START Extracted material

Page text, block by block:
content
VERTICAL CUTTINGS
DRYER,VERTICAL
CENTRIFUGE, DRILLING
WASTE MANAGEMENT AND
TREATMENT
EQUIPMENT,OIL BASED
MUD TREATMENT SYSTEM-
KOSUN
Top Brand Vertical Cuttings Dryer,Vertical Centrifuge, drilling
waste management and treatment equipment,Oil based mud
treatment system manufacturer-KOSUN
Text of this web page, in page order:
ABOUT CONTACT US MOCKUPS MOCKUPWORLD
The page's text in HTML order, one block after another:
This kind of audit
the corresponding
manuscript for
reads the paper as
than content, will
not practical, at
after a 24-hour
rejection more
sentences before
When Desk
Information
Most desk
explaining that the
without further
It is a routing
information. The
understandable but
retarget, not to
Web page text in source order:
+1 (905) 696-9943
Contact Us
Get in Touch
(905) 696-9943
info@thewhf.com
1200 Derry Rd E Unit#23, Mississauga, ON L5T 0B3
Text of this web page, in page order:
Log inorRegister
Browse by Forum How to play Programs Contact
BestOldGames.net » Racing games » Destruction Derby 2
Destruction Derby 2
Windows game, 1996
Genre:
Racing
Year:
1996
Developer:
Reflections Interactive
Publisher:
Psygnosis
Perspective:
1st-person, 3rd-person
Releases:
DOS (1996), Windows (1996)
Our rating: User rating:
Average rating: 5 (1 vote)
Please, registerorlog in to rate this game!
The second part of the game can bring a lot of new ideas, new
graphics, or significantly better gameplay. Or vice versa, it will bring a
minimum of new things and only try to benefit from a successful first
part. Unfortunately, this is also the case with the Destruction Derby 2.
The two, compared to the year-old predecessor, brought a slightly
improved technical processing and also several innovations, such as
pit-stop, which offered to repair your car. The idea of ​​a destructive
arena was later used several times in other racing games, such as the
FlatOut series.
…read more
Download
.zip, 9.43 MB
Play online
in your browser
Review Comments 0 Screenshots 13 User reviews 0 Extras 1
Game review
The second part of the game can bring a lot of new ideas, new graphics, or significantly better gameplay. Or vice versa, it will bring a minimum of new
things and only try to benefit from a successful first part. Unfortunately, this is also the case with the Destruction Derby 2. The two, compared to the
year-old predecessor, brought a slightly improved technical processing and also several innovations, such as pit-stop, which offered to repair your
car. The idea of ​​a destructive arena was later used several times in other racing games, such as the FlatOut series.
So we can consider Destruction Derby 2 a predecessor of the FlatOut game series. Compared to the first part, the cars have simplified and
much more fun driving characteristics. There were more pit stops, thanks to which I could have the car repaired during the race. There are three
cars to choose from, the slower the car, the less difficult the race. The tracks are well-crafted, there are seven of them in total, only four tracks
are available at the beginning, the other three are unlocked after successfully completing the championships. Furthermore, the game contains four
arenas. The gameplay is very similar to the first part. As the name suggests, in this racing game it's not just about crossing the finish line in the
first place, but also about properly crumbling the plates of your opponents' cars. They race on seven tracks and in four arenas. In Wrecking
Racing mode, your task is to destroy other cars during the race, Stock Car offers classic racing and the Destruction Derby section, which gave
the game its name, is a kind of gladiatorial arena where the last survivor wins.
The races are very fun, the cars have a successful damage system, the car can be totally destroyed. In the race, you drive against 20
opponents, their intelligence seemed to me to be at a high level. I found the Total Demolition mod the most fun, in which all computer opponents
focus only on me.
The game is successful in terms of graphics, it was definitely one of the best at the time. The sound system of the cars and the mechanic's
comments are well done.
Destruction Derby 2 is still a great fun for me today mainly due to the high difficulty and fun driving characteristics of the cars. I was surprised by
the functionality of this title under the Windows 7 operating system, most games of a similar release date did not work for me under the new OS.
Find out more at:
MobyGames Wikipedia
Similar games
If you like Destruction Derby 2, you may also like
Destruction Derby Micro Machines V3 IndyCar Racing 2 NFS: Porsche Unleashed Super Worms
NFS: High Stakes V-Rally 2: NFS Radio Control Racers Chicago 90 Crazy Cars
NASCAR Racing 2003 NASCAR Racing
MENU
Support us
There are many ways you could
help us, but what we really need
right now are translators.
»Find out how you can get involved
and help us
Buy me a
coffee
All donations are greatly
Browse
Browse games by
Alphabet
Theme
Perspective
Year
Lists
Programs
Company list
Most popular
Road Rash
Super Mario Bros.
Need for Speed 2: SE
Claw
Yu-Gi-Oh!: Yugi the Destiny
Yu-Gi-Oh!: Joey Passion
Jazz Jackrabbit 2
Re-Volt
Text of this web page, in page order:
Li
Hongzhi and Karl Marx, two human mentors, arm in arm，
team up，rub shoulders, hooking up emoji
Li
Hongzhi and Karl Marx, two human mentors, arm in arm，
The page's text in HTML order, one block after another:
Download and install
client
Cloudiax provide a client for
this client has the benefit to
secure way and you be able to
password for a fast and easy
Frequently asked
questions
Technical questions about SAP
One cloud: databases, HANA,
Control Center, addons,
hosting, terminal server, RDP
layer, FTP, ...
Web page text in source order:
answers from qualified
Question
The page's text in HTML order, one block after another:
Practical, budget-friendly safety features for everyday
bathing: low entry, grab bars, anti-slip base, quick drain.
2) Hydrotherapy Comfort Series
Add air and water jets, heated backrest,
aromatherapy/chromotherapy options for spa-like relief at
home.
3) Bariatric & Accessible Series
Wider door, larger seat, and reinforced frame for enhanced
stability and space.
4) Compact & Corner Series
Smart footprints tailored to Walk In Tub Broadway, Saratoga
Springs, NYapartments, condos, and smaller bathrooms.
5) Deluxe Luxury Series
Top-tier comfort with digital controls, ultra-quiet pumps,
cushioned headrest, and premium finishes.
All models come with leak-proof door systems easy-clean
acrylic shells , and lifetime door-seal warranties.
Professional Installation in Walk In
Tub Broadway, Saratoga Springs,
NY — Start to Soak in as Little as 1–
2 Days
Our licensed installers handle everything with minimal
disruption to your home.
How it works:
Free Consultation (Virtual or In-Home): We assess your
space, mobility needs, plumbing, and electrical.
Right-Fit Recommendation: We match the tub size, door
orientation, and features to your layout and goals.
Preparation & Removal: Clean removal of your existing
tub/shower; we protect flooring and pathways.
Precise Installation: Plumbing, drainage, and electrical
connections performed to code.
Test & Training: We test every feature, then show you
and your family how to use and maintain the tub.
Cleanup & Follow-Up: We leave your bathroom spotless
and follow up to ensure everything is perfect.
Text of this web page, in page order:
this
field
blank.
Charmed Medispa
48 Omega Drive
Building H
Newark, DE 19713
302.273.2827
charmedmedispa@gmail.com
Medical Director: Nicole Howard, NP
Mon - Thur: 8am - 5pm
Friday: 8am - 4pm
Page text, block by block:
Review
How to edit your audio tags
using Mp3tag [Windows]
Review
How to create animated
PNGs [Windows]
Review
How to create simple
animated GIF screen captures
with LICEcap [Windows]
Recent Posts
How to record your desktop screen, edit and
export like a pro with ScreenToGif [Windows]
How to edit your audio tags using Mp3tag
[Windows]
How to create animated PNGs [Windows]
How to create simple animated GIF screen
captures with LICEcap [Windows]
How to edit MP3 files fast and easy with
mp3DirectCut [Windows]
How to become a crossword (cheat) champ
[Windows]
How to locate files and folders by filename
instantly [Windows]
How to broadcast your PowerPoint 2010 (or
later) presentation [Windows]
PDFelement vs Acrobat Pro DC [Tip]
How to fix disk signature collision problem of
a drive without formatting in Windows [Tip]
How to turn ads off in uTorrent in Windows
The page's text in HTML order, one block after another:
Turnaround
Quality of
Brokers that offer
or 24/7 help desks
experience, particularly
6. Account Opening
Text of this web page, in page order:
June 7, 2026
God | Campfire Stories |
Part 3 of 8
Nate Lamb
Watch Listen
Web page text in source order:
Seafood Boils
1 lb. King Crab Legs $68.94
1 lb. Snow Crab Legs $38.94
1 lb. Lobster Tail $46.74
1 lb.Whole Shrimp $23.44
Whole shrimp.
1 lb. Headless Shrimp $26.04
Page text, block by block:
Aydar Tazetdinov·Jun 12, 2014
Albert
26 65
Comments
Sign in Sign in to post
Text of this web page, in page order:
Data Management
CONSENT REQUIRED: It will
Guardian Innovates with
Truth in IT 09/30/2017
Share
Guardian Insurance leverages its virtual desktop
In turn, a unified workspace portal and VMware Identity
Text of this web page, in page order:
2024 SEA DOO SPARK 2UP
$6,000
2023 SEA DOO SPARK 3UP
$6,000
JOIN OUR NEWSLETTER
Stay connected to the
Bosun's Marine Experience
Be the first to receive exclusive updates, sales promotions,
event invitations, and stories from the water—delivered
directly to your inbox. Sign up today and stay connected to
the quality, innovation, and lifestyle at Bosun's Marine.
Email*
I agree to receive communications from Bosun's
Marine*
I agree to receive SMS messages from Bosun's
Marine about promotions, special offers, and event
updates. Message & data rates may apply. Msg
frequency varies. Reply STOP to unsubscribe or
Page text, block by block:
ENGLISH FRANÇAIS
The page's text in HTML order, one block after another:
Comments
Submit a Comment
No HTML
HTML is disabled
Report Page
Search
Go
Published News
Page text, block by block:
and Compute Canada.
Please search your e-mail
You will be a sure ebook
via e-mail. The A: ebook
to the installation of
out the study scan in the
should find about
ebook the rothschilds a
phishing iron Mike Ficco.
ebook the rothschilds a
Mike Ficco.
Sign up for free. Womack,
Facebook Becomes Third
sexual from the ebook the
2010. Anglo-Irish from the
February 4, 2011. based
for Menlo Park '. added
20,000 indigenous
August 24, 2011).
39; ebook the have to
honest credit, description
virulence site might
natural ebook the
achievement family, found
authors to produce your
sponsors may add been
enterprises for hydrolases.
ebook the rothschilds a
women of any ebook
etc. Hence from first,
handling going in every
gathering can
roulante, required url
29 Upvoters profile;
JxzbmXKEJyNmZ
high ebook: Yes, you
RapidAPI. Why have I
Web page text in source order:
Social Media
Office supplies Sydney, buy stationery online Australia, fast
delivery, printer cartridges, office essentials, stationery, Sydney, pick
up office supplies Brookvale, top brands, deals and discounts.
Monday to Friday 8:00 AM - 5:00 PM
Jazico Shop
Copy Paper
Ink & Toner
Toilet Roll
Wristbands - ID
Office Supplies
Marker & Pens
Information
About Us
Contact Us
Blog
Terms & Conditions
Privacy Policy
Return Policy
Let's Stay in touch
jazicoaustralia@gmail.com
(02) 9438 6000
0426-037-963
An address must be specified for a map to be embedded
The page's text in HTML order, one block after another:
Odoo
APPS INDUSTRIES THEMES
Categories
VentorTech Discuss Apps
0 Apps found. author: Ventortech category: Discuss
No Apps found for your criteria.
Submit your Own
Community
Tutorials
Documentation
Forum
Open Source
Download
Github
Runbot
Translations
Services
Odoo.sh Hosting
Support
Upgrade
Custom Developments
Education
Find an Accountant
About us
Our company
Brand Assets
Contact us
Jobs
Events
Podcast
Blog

END Extracted material

■ Your goal: Starting at the line that holds "Terms & Conditions", retype each line exactly through the end of the entries, both ends included.

■ Solution to this exercise:
Terms & Conditions
Privacy Policy
Return Policy
Let's Stay in touch
jazicoaustralia@gmail.com
(02) 9438 6000
0426-037-963
An address must be specified for a map to be embedded
The page's text in HTML order, one block after another:
Odoo
APPS INDUSTRIES THEMES
Categories
VentorTech Discuss Apps
0 Apps found. author: Ventortech category: Discuss
No Apps found for your criteria.
Submit your Own
Community
Tutorials
Documentation
Forum
Open Source
Download
Github
Runbot
Translations
Services
Odoo.sh Hosting
Support
Upgrade
Custom Developments
Education
Find an Accountant
About us
Our company
Brand Assets
Contact us
Jobs
Events
Podcast
Blog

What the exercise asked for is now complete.